Ağlıyordu.
Gözlerimi bir çift dizin üstünde açtım,tüm vücudum yanıyordu sanki.Bıçakla tanışan sırtım,çok daha fazla yanıyordu elbette.Gözlerimi açık tutmak için epey çaba sarfettim,ama vücudumun kontrolü bende değildi sanki.
Uzun parmaklar geçti saçlarım arasından.Sahibi ağlıyordu.Hıçkırık sesi duyduğuma yemin edebilirdim.Ve bu sesin Oliver'a ait olduğuna da.

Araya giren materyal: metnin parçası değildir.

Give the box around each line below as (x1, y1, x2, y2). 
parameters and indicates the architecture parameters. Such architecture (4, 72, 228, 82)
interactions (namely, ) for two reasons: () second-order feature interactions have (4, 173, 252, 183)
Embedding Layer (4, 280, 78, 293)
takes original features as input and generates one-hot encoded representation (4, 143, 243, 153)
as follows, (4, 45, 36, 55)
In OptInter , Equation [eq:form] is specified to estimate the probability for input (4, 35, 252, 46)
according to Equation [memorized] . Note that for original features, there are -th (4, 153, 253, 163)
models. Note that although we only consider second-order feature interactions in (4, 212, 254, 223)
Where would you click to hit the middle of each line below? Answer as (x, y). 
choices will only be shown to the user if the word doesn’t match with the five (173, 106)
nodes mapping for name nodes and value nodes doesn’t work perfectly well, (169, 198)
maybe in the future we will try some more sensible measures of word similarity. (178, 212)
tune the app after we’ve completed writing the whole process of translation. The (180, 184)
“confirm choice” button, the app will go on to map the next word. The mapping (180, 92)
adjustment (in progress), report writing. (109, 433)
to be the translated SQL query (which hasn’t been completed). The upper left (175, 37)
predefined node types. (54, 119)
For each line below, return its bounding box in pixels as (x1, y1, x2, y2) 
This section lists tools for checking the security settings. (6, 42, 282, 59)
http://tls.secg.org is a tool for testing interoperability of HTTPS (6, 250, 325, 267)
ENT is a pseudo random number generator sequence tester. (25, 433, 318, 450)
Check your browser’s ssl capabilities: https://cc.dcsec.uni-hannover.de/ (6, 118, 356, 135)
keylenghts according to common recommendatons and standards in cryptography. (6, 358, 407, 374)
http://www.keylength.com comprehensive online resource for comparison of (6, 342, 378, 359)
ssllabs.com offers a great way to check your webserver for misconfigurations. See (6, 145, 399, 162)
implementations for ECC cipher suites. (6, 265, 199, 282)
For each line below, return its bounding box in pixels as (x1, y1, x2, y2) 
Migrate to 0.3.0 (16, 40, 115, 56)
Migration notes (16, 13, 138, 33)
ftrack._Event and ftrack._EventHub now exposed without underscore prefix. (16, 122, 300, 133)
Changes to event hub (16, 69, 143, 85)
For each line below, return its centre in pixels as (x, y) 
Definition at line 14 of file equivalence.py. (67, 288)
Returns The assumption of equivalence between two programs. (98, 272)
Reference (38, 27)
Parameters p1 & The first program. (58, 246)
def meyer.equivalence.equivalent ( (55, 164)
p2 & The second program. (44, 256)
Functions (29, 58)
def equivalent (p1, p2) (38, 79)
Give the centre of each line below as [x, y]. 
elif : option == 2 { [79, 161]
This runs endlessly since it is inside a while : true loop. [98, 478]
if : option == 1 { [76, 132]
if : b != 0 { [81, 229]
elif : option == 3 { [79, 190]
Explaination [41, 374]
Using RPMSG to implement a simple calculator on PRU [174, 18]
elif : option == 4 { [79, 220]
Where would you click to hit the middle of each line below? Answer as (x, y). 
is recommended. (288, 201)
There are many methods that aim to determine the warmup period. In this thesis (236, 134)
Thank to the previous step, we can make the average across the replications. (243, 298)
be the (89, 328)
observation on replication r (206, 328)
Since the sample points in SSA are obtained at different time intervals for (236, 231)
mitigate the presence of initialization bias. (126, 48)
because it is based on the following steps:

Sesli bir şekilde ağlıyorken bir yandan da araba sürüyordu.Saçlarımı okşuyor,kendine küfürler ediyordu.Arada bir bağırıyor,direksiyona vuruyordu.
"Benim yüzümden!Mia...S-sensiz olamam ben,lütfen aç gözlerini.Lütfen Mimi?Hı?"
Burnunu çekti ve devam etti sesine canımı verebileceğim adam.Ağlamaması için elimden geleni yapardım,ama şu an kendimi kontrol edemiyordum.Gözlerim kapalı bir şekilde benim için cehennem gibi gelen Oli'nin bağırarak ağlayışlarını duymaya mahkumdum sanki.
"Mimi dememi sevmezsin sen,değil mi Mia?Lütfen bırakma beni,T-tanrım...Tanrım...onu benden almazsın değil mi?"
Oliver Tanrım demişti.
Ateist olduğunu biliyordum,bundan emindim ama çaresizce inanmadığı Tanrı'sına dua ediyordu işte.
Ona bir işaret vermeliydim.Bir nefes aldım ve fısıldadım.
"Oli..."
Çıkarabildiğim kısık bir fısıltıydı.Beni arabanın sesinden duymamış olmalıydı.
Dudaklarımı ıslattım ve tekrar denemek istedim ama canımın acısı buna engel oldu.Gözlerimi açıp ona bakmaya çalıştım.Mayhoş bir şekilde açtım ve buluşturdum gözlerini yüzüyle.
Burnunu çekti ve arabayı durdurup yüzüme baktı.
"Mia?!"
Daha fazla dayanamadım ve kendimi o karanlığın içine tekrar attım.